*** Block opens ***

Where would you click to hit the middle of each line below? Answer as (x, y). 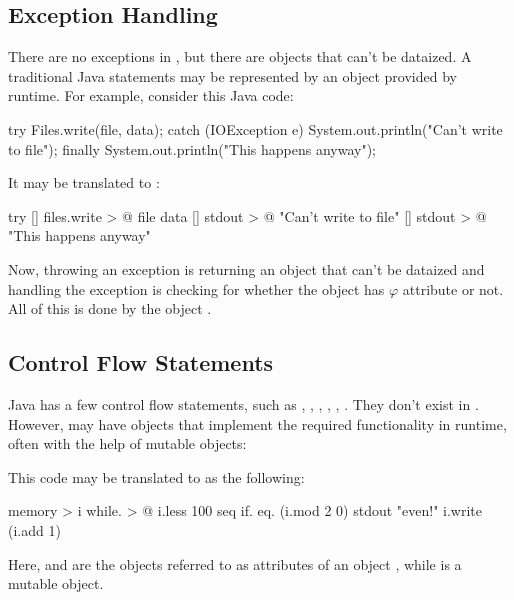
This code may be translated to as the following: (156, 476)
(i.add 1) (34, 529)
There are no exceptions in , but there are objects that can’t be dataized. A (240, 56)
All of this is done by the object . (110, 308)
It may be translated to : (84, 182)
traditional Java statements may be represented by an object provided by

*** Block closes ***
*** Block opens ***

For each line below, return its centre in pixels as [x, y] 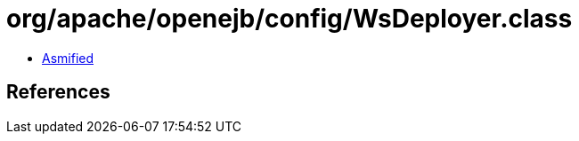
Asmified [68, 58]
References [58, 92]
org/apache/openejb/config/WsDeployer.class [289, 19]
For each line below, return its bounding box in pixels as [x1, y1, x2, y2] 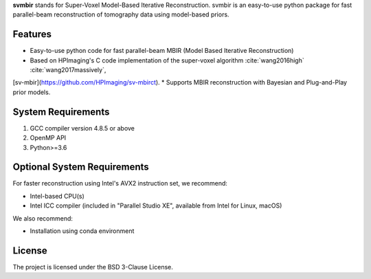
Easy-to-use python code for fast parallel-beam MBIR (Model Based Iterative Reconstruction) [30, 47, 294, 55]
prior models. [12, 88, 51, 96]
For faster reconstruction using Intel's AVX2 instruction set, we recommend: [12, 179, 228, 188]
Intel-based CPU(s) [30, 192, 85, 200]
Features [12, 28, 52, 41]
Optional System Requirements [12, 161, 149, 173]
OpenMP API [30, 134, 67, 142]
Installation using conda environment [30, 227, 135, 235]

*** Block closes ***

Print the part of the listing above that opens with the line containing "For each line below, return its bounding" and closes with the line containing "Installation using conda". Copy it exactly, both ends included, and omit the pictures.

Solution to the problem:
For each line below, return its bounding box in pixels as [x1, y1, x2, y2] 
Easy-to-use python code for fast parallel-beam MBIR (Model Based Iterative Reconstruction) [30, 47, 294, 55]
prior models. [12, 88, 51, 96]
For faster reconstruction using Intel's AVX2 instruction set, we recommend: [12, 179, 228, 188]
Intel-based CPU(s) [30, 192, 85, 200]
Features [12, 28, 52, 41]
Optional System Requirements [12, 161, 149, 173]
OpenMP API [30, 134, 67, 142]
Installation using conda environment [30, 227, 135, 235]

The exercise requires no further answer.